Wendt separated these latter two subgenera based on morphological characters. However, this division was later rejected by the same author (Wendt, pers. comm. 1989).
Marques joined the two subgenera because both have a carinated, trilobed posterior petal, a thick style, and an apically-free staminal sheath. Although the first two characters are constant in the species for these two groups, most of species of subg. Pterocarya have auriculate styles.
The decision to put the two subgenera together was primarily based on the morphological study of the Brazilian species. For example, the author also characterized subg. Monnina as having only free posterior sepals; however, 10 Ecuadorian species and 23 Peruvian species (Ferreyra 1946, 1953) have these sepals connate.
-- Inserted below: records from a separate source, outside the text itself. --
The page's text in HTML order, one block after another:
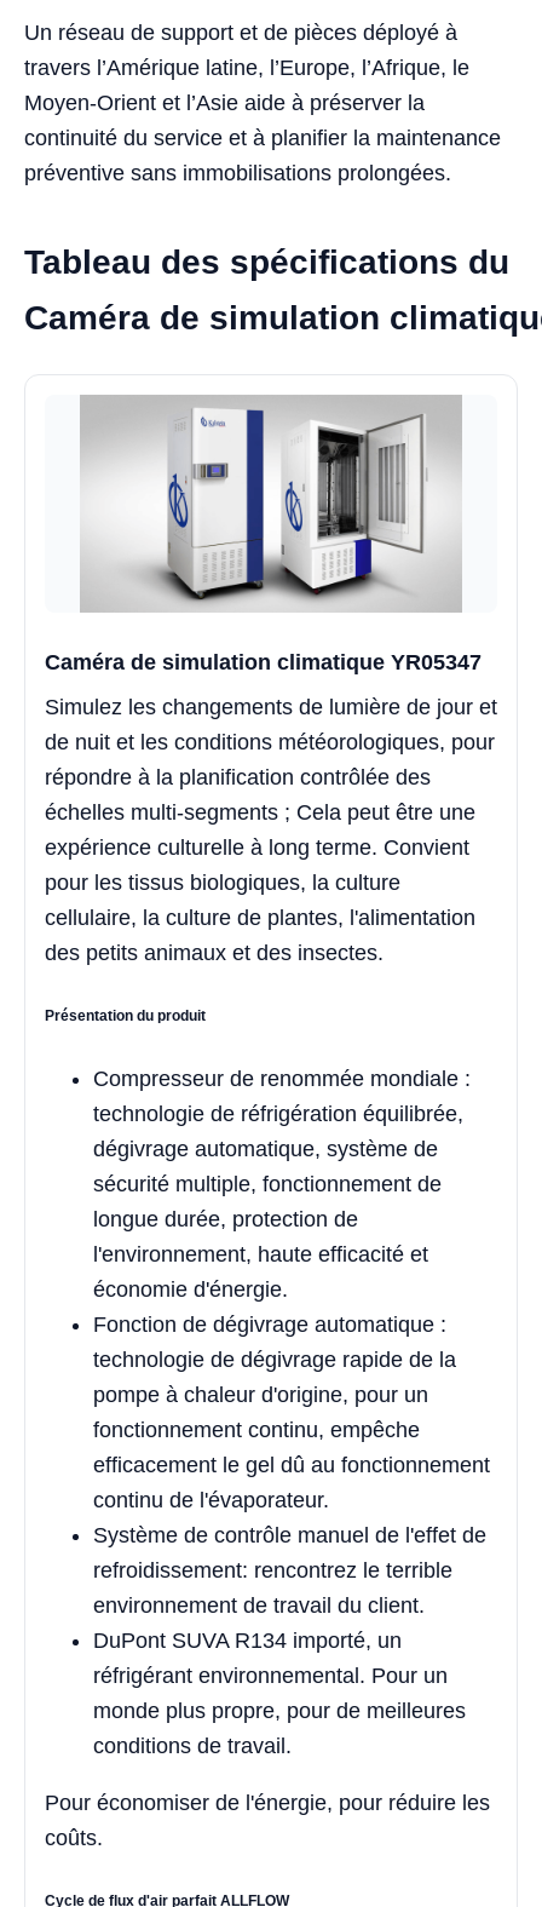
Un réseau de support et de pièces déployé à
travers l’Amérique latine, l’Europe, l’Afrique, le
Moyen-Orient et l’Asie aide à préserver la
continuité du service et à planifier la maintenance
préventive sans immobilisations prolongées.
Tableau des spécifications du
Caméra de simulation
Caméra de simulation climatique YR05347
Simulez les changements de lumière de jour et
de nuit et les conditions météorologiques, pour
répondre à la planification contrôlée des
échelles multi-segments ; Cela peut être une
expérience culturelle à long terme. Convient
pour les tissus biologiques, la culture
cellulaire, la culture de plantes, l'alimentation
des petits animaux et des insectes.
Présentation du produit
Compresseur de renommée mondiale :
technologie de réfrigération équilibrée,
dégivrage automatique, système de
sécurité multiple, fonctionnement de
longue durée, protection de
l'environnement, haute efficacité et
économie d'énergie.
Fonction de dégivrage automatique :
technologie de dégivrage rapide de la
pompe à chaleur d'origine, pour un
fonctionnement continu, empêche
efficacement le gel dû au fonctionnement
continu de l'évaporateur.
Système de contrôle manuel de l'effet de
refroidissement: rencontrez le terrible
environnement de travail du client.
DuPont SUVA R134 importé, un
réfrigérant environnemental. Pour un
monde plus propre, pour de meilleures
conditions de travail.
Pour économiser de l'énergie, pour réduire les
coûts.
Cycle de flux d'air parfait ALLFLOW
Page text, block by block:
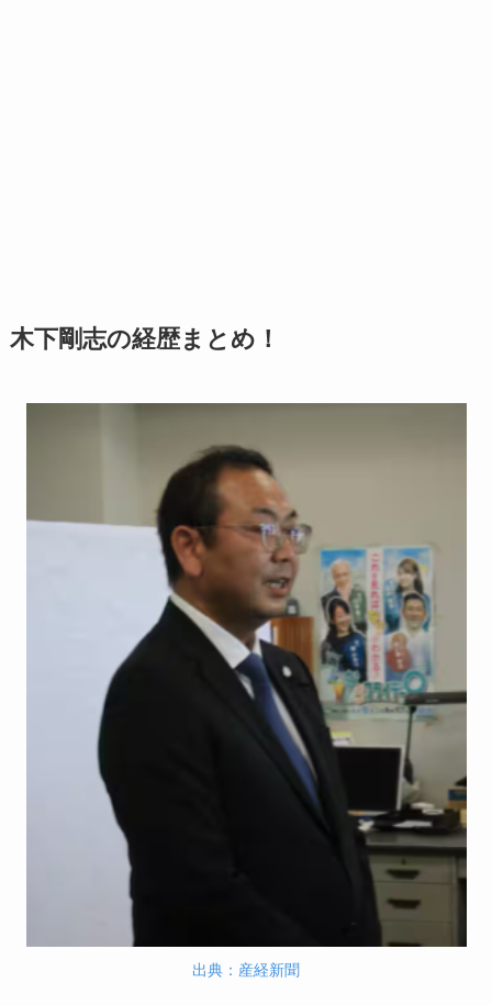
木下剛志の経歴まとめ！
出典：産経新聞
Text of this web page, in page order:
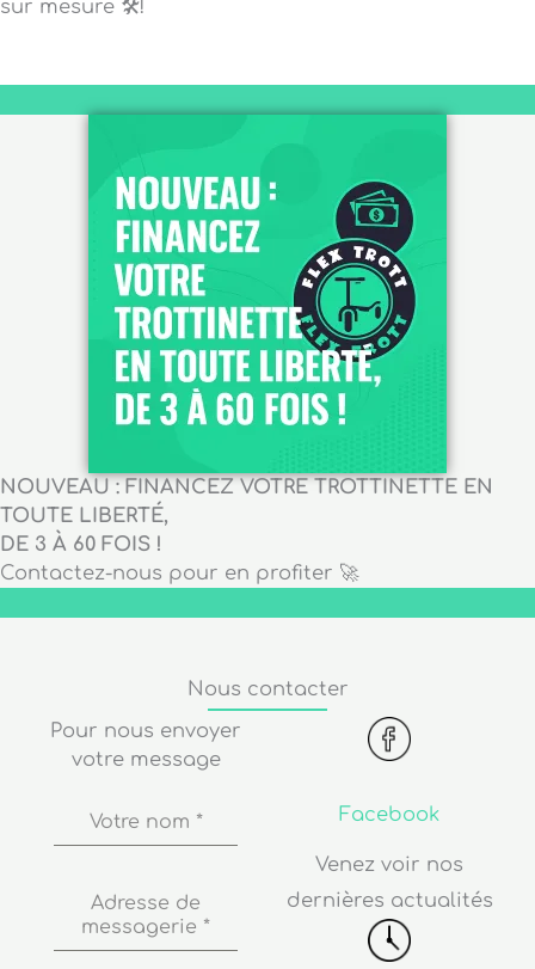
sur mesure 🛠️!
NOUVEAU : FINANCEZ VOTRE TROTTINETTE EN
TOUTE LIBERTÉ,
DE 3 À 60 FOIS !
Contactez-nous pour en profiter 🚀
Nous contacter
Pour nous envoyer
votre message
Votre nom *
Adresse de
messagerie *
Facebook
Venez voir nos
dernières actualités
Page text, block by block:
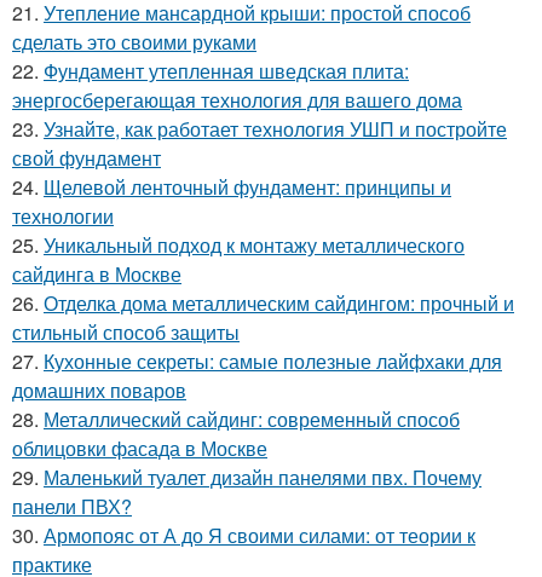
21. Утепление мансардной крыши: простой способ
сделать это своими руками
22. Фундамент утепленная шведская плита:
энергосберегающая технология для вашего дома
23. Узнайте, как работает технология УШП и постройте
свой фундамент
24. Щелевой ленточный фундамент: принципы и
технологии
25. Уникальный подход к монтажу металлического
сайдинга в Москве
26. Отделка дома металлическим сайдингом: прочный и
стильный способ защиты
27. Кухонные секреты: самые полезные лайфхаки для
домашних поваров
28. Металлический сайдинг: современный способ
облицовки фасада в Москве
29. Маленький туалет дизайн панелями пвх. Почему
панели ПВХ?
30. Армопояс от А до Я своими силами: от теории к
практике

This author divided the genus based on a morphological and anatomical cladistic analysis using 15 out of the ca. 180 species of Monnina. According to her strict consensus tree, the subg. Monnina comes in a different clade than the other subgenera (12% of bootstrap suppport), subg. Pterocarya comes in a different clade from the last subgenus (13% of bootstrap support), and subg. Monninopsis comes together with Polygala and other genera (12% of bootstrap support).
More species should have been studied, especially for coding the characters. For example, although most of the species of subg. Pterocarya are herbaceous plants, Monnina martiana is a shrubby plant of up to 4 m high (Freire-Fierro 1992). Or, while most species of subgenus Pterocarya and subgenus Monnina have an apically free staminal sheath, in some species it is partially connate. Although most of species of subg. Monnina have drupes, the Ecuadorian Monnina sodiroana has samaroid fruits (Freire-Fierro 1989), from subg. Pterocarya while most of species have samaroid fruits, Monnina leptostachya, M. exalata and M. oblongifolia (Freire-Fierro 1992) have true drupes, or from subg. Monninopsis, while Monnina insignis has samaroid fruits, Monnina malmeana has drupes (Freire-Fierro 1992). This character is of crucial importance since it was the only morphological character that separated the three subgenera in the cladistic analysis.